A versão predominante sobre alguns fatos é muitas vezes mais importante do que os fatos em si. A impressão inicial que a sociedade tiver do plano de estabilização pode vir a ser até mais relevante do que suas reais qualidades técnicas.
Com a aproximação das eleições, as expectativas econômicas dependerão cada vez mais do desenrolar da política. E a campanha, por sua vez, será influenciada pelo desempenho da economia. Essa relação, que ocorre em várias circunstâncias, torna-se mais forte devido à coincidência do início do plano com o período pré-eleitoral.
Até meados de julho é de se esperar que a Copa do Mundo ocupe o centro das atenções. Depois disso, serão as eleições e os índices de inflação as vedetes da opinião pública. E o desempenho da economia no primeiro mês da nova moeda pode ser decisivo.
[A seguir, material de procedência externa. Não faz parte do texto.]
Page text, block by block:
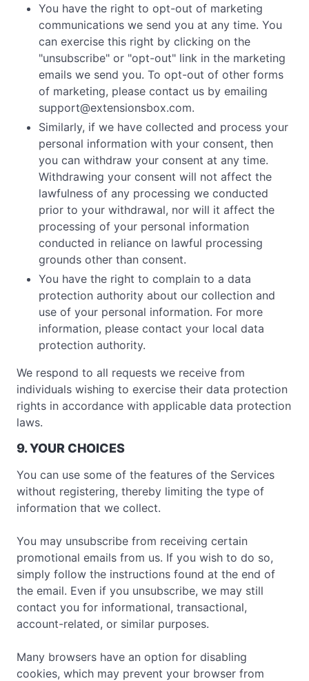
You have the right to opt-out of marketing
communications we send you at any time. You
can exercise this right by clicking on the
"unsubscribe" or "opt-out" link in the marketing
emails we send you. To opt-out of other forms
of marketing, please contact us by emailing
support@extensionsbox.com.
Similarly, if we have collected and process your
personal information with your consent, then
you can withdraw your consent at any time.
Withdrawing your consent will not affect the
lawfulness of any processing we conducted
prior to your withdrawal, nor will it affect the
processing of your personal information
conducted in reliance on lawful processing
grounds other than consent.
You have the right to complain to a data
protection authority about our collection and
use of your personal information. For more
information, please contact your local data
protection authority.
We respond to all requests we receive from
individuals wishing to exercise their data protection
rights in accordance with applicable data protection
laws.
9. YOUR CHOICES
You can use some of the features of the Services
without registering, thereby limiting the type of
information that we collect.
You may unsubscribe from receiving certain
promotional emails from us. If you wish to do so,
simply follow the instructions found at the end of
the email. Even if you unsubscribe, we may still
contact you for informational, transactional,
account-related, or similar purposes.
Many browsers have an option for disabling
cookies, which may prevent your browser from

Os resultados dos índices de julho terão um impacto magnificado pela coincidência entre a data de sua divulgação e o início do horário eleitoral gratuito. Neste, o tema central da disputa entre os candidatos tende a ser o plano econômico. Não necessariamente a realidade do plano, mas sim seu significado no imaginário da população.
Caso a inflação de julho seja "aceitável", o plano ganha credibilidade, a candidatura FHC provavelmente se fortalece e as perspectivas quanto à continuidade da política econômica melhoram. Se, ao contrário, a subida dos preços der a impressão de que mais uma vez a estabilidade fracassou, então pioram as chances de Fernando Henrique e torna-se mais difícil conter a inflação nos meses seguintes.
Os índices de julho, portanto, poderão ser dados de extrema relevância para os futuros desdobramentos políticos e econômicos. Um resultado excepcionalmente bom pode consolidar Fernando Henrique como o principal adversário de Lula e uma onda de otimismo pode até levá-lo à Presidência.
Mas, se a inflação for excessivamente alta, Lula provavelmente será o mais beneficiado, visto ser o candidato que melhor expressa o sentimento oposicionista, de descontentamento com o "status quo".
Por ser também o menos compromissado com as reformas necessárias à manutenção da estabilidade, o crescimento do candidato petista solapa a credibilidade do plano. Nessas circunstâncias, pode-se criar um mecanismo de realimentação entre a candidatura oposicionista e o descontrole da inflação, não se descartando até mesmo uma vitória de Lula no primeiro turno.
Se no período inicial os índices ficarem em uma faixa intermediária e seu impacto político não for definitivo em nenhuma direção, então cresce a disputa pela versão de sucesso ou fracasso do plano.
Nesse caso, o acirramento da campanha em agosto e setembro e a polarização no 2º turno tendem a distanciar o discurso da realidade. Esse descolamento não é uma novidade na política, mas é especialmente prejudicial quando está em jogo a estabilidade da economia.
Pois, se na disputa eleitoral pesa o imaginário da população, para efetivamente governar pesa a dura realidade do país. Resta esperar que o futuro eleito tenha o bom senso de separar discurso e realidade. Afinal, pôr um fim à crise brasileira é um desafio muito maior do que ganhar uma eleição.